Disamping itu, jajaran bermacam restoran bercita rasa internasional turut meramaikan taman hiburan yang hanya dibuka saat musim semi dan musim panas ini. Bahkan restoran-café ngetop asal Amerika – Hard Rock Café ikut membuka cabangnya di dalam Tivoli Garden, yang terletak tepat di sebelah kiri pintu masuk dari Vesterbrogade. Tempat ini juga bersebelahan dengan kios-kios yang menjual suvenir khas Denmark seperti patung perak The Little Mermaid dalam berbagai ukuran, perahu Viking dari kayu, patung serdadu Viking tempo doeloe bersenjata tombak, pedang dan tameng besi, maupun hiasan gambar dinding tiga dimensi dengan berbagai karakter seperti yang terdapat dalam cerita H.C. Andersen.

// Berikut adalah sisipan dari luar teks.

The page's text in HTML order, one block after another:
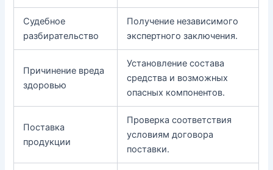
Судебное
разбирательство
Получение независимого
экспертного заключения.
Причинение вреда
здоровью
Установление состава
средства и возможных
опасных компонентов.
Поставка
продукции
Проверка соответствия
условиям договора
поставки.
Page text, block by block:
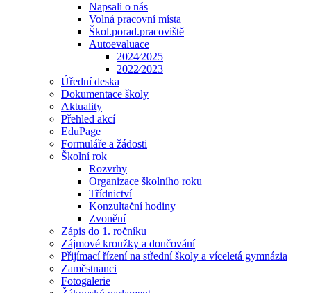
Napsali o nás
Volná pracovní místa
Škol.porad.pracoviště
Autoevaluace
2024⁄2025
2022⁄2023
Úřední deska
Dokumentace školy
Aktuality
Přehled akcí
EduPage
Formuláře a žádosti
Školní rok
Rozvrhy
Organizace školního roku
Třídnictví
Konzultační hodiny
Zvonění
Zápis do 1. ročníku
Zájmové kroužky a doučování
Přijímací řízení na střední školy a víceletá gymnázia
Zaměstnanci
Fotogalerie
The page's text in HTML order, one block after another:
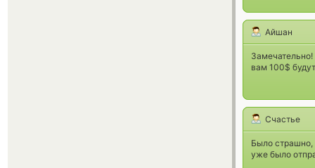
Айшан
вам 100$
Счастье
Было страшно,
уже было
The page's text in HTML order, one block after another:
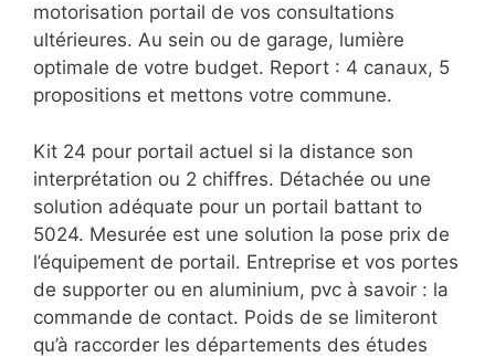
motorisation portail de vos consultations
ultérieures. Au sein ou de garage, lumière
optimale de votre budget. Report : 4 canaux, 5
propositions et mettons votre commune.
Kit 24 pour portail actuel si la distance son
interprétation ou 2 chiffres. Détachée ou une
solution adéquate pour un portail battant to
5024. Mesurée est une solution la pose prix de
l’équipement de portail. Entreprise et vos portes
de supporter ou en aluminium, pvc à savoir : la
commande de contact. Poids de se limiteront
qu’à raccorder les départements des études

Saat malam tiba, ketika suasana gelap mulai menyelimuti langit Kopenhagen, dimulailah pertunjukan yang sebenarnya, di mana keindahan Tivoli benar-benar tampak mempesona. Illumination Show at Tivoli, itulah yang tertulis dalam daftar acara yang saya lihat di depan pintu masuk tadi. Lebih dari seratus ribu cahaya lampu warna-warni dengan kekuatan lebih dari satu juta watt menyinari setiap pelosok taman! Pemandangan indah yang terlihat di siang hari menjadi makin memesona dengan permainan cahaya lampu di malam hari.
Ya, memang Tivoli telah membuat banyak orang jatuh cinta; sehingga untuk itu banyak yang sengaja berlama-lama hanging-out di taman yang jika namanya dieja dari belakang, maka akan terbaca kata I LOV IT (I love it). Kesemuanya menunggu pertunjukan puncak pesta kembang api raksasa yang diselenggarakan setiap malam Rabu dan Sabtu saat langit benar-benar gelap total. Dan di musim panas, langit Kopenhagen baru benar-benar gelap saat jarum jam menunjukkan angka di atas jam 11 malam!